Warren Jenson has told an investor's conference that EA is keen to give Take-Two's "diamonds" a chance to shine brighter on the global stage, and that he hopes continued industry creativity will lead to further acquisition opportunities in the future.

Warren Jenson, chief financial officer at Electronic Arts, has told an investor's conference that his company is keen to give Take-Two's "diamonds" a chance to shine brighter on the global stage, and that he hopes continued industry creativity will lead to further acquisition opportunities in the future.

"We consider the people at Take-Two, and the studios and IPs, as diamonds," he told the audience at the Morgan Stanley Technology Conference.

"These are very strong creative organisations that have produced some terrific intellectual propertiesâ¦from our perspective we take the view that this is an opportunity to work with some wonderfully creative people.

"Broadly, if you look at Take-Two, it has the following macro issue: it is a subscale business in a world where scale really matters.
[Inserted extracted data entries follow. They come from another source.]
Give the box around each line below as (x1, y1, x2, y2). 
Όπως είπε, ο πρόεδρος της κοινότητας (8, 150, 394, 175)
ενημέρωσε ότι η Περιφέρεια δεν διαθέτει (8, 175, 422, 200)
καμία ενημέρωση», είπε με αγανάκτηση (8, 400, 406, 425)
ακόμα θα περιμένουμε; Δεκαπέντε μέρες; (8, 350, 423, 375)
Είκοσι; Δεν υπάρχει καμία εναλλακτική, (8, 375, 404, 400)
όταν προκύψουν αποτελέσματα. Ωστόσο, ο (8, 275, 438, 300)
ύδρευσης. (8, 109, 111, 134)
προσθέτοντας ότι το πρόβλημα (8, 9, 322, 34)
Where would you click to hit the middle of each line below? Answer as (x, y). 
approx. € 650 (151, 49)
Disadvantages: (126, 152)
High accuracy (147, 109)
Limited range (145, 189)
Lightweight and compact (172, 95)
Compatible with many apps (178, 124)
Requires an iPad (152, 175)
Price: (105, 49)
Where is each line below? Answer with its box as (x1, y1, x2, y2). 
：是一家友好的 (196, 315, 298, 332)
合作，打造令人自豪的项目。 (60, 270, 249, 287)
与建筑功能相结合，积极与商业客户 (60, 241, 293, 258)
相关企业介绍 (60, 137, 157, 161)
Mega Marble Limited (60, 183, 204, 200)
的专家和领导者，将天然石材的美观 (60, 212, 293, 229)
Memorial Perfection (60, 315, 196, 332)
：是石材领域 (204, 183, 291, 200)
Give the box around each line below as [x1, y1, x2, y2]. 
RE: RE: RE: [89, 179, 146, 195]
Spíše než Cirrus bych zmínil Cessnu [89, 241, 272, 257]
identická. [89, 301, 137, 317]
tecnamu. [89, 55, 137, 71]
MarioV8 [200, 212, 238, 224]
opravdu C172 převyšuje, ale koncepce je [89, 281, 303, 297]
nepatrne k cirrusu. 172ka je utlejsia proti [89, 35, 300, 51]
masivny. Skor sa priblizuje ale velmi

So from our perspective, the longer we wait, the greater the risk.

"What we can do is take these diamonds, and really involve them in an organisation that does have global scale and that can help to work them to maximise the total effectiveness for the true market horsepower that their titles can have in the global marketplace."

He also talked about the conditions for acquisition, and when asked if creativity should come from external purchases or internal development, he explained it should be both.

"The good news is that no one individual or company has a right to exclusive creativity," he said. "So there are going to be highly creative entrepreneurial organisations that may be seeking more of a permanent home, and that's going to make acquisitions available.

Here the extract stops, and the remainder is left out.